Maybe ask your oncology pharmacist? You can also look up drug interactions on drugs.com
Hope this helps!
This is also a good reference for various supplements from a reliable source:
https://www.mskcc.org/cancer-care/diagnosis-treatment/symptom-management/integrative-medicine/herbs/search
FWIW, there has been some recent interest and research regarding the potential of Metformin to be helpful wrt pancreatic cancer. If anyone gets good details from reliable sources, please post!
Additionally there is a clinical trial using hydroxychloroquin with high doses of vitamin in D for pancreatic cancer but no results in yet. I was advised to take water soluble ADEK vitamin and some extra D.
There is alot of controversy about the use of High Dose IV C - mostly because it is being assumed that IV C acts the same as oral C and it does not. Oral C acts as an anti-oxidant. IV C when in high dose acts as an oxidant and makes the environment unsuitable for cancer - thus weaking is and killing some of it.
It should not be used as a sole method to fight cancer. Chemotherapy is currently the best cancer killer. However, High Dose IV C along with many other off-label medicines as well as supplements can help.
Please do research on this by Googling Pubmed and searching for articles on High Dose Intravenous Vitamin C and cancer . https://pubmed.ncbi.nlm.nih.gov/
Think about an approach that seeks to use anything that looks like it could help with solid research behind it - even if not part of the "Standard of Care".
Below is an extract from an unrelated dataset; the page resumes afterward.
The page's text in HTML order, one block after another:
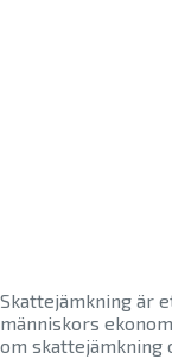
Skattejämkning är
människors
om skattejämkning
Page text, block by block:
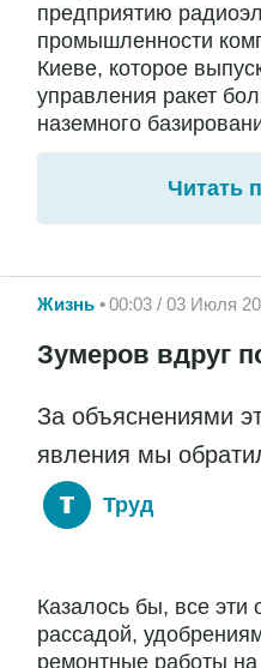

I probably spend one to two hours a day reading and searching for anything that may help. My goal is to hit this thing with tons of bullets concurrently. Pancreatic cancer is aggressive and sneaky.
Beth
I would also recommend reading the book "How to Starve Cancer" by Jane McClelland. It is NOT a book about fasting or what foods to leave out. It is a book about using off-label existing relatively harmless medications to inhibit the way cancers feed themselves- thus weakening them and enabling chemo and other mechanisms to kill them .... INCLUDING cancer stems cells.